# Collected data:
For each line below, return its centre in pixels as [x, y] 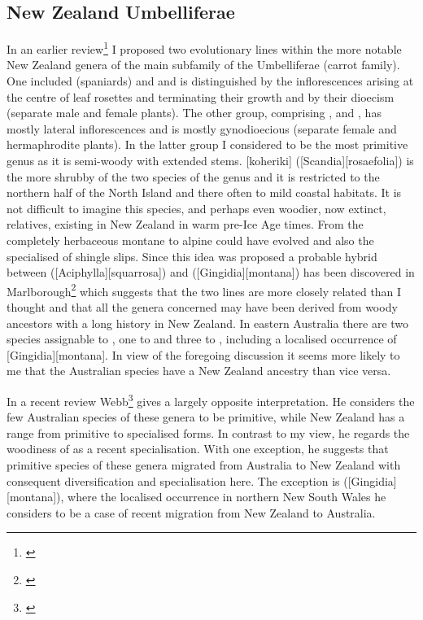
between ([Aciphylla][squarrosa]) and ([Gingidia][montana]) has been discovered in [211, 272]
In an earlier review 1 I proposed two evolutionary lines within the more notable [204, 48]
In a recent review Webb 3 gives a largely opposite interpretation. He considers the [211, 400]
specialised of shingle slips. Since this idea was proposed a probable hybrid [192, 256]
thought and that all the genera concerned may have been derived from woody [202, 307]
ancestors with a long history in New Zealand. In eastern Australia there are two [208, 323]
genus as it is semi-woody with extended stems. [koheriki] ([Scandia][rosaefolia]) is [210, 161]
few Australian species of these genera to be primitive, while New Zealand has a [206, 417]
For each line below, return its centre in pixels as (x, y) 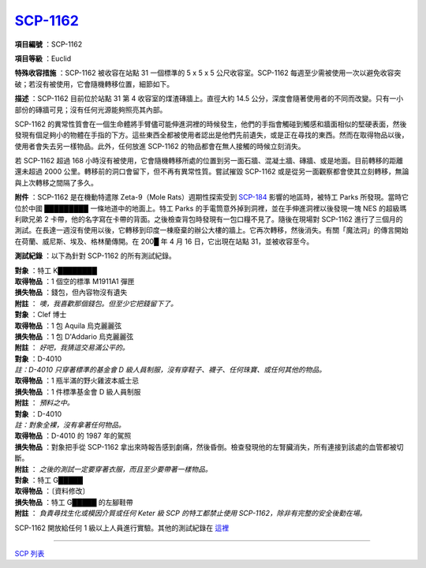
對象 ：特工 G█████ (49, 480)
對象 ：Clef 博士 (41, 315)
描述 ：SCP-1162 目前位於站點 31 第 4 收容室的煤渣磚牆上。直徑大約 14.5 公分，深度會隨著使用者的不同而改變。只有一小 (209, 99)
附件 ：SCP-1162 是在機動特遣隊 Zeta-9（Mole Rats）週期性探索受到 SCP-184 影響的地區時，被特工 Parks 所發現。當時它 (212, 197)
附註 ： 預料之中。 (44, 403)
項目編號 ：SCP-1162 (49, 44)
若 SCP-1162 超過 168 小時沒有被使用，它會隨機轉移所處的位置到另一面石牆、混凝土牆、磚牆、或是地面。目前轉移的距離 (209, 161)
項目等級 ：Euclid (43, 58)
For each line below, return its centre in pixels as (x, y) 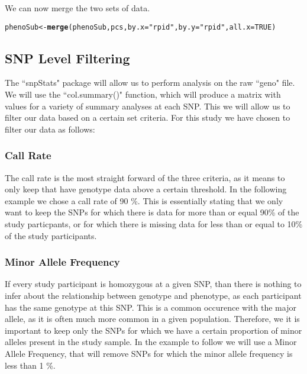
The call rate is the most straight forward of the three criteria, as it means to (145, 177)
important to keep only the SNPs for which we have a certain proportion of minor (153, 330)
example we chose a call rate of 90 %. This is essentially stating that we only (144, 200)
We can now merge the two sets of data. (77, 8)
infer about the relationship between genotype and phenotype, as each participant (153, 296)
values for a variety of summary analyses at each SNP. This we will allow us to (148, 106)
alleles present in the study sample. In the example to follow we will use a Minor (151, 342)
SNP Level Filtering (67, 58)
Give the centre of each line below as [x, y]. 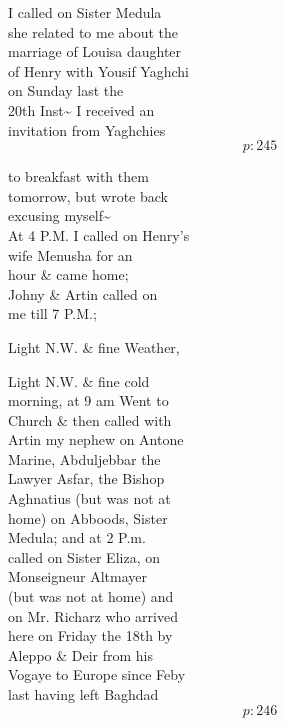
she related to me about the [93, 31]
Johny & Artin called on [83, 293]
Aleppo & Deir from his [81, 654]
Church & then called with [90, 419]
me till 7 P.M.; [52, 313]
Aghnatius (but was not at [89, 498]
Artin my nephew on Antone [96, 439]
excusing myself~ [59, 215]

# TASK TO CARRY OUT:
Filter the lines above, keeping each one that contains the string "example".

# WRITTEN REPLY:
example we chose a call rate of 90 %. This is essentially stating that we only (144, 200)
alleles present in the study sample. In the example to follow we will use a Minor (151, 342)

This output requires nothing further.